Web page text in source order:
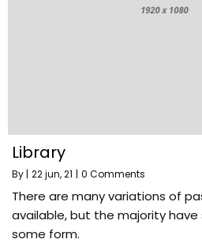
Library
By | 22jun, 21 | 0 Comments
There are many variations of
available, but the majority
some form.
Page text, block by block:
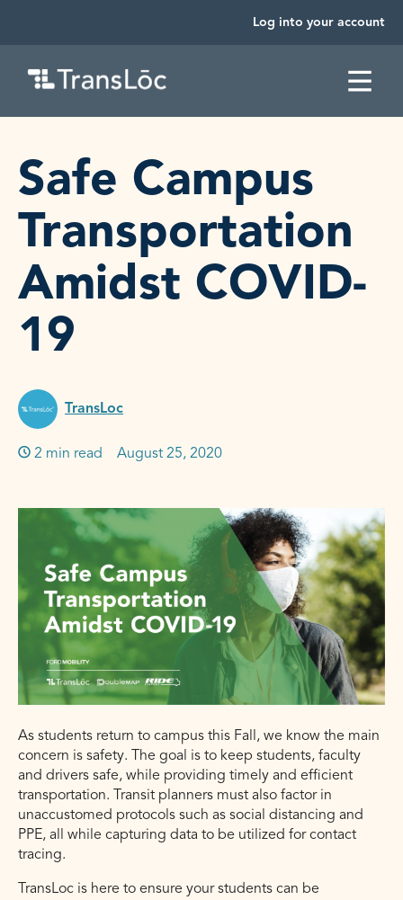
Log into your account
Safe Campus
Transportation
Amidst COVID-
19
TransLoc
2 min read Published on:
August 25, 2020
As students return to campus this Fall, we know the main
concern is safety. The goal is to keep students, faculty
and drivers safe, while providing timely and efficient
transportation. Transit planners must also factor in
unaccustomed protocols such as social distancing and
PPE, all while capturing data to be utilized for contact
tracing.
TransLoc is here to ensure your students can be
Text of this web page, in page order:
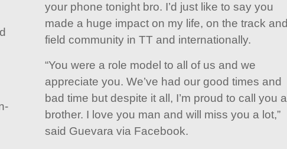
your phone tonight bro. I’d just like to say you
made a huge impact on my life, on the track and
field community in TT and internationally.
“You were a role model to all of us and we
appreciate you. We’ve had our good times and
bad time but despite it all, I’m proud to call you a
brother. I love you man and will miss you a lot,”
said Guevara via Facebook.
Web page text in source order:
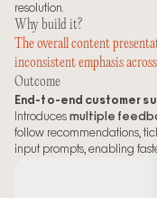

####################

Write out the listing above exactly, images omitted.

■ **TASK RESULT**
Web page text in source order:
Library
By | 22jun, 21 | 0 Comments
There are many variations of
available, but the majority
some form.
Page text, block by block:
Log into your account
Safe Campus
Transportation
Amidst COVID-
19
TransLoc
2 min read Published on:
August 25, 2020
As students return to campus this Fall, we know the main
concern is safety. The goal is to keep students, faculty
and drivers safe, while providing timely and efficient
transportation. Transit planners must also factor in
unaccustomed protocols such as social distancing and
PPE, all while capturing data to be utilized for contact
tracing.
TransLoc is here to ensure your students can be
Text of this web page, in page order:
your phone tonight bro. I’d just like to say you
made a huge impact on my life, on the track and
field community in TT and internationally.
“You were a role model to all of us and we
appreciate you. We’ve had our good times and
bad time but despite it all, I’m proud to call you a
brother. I love you man and will miss you a lot,”
said Guevara via Facebook.
Web page text in source order:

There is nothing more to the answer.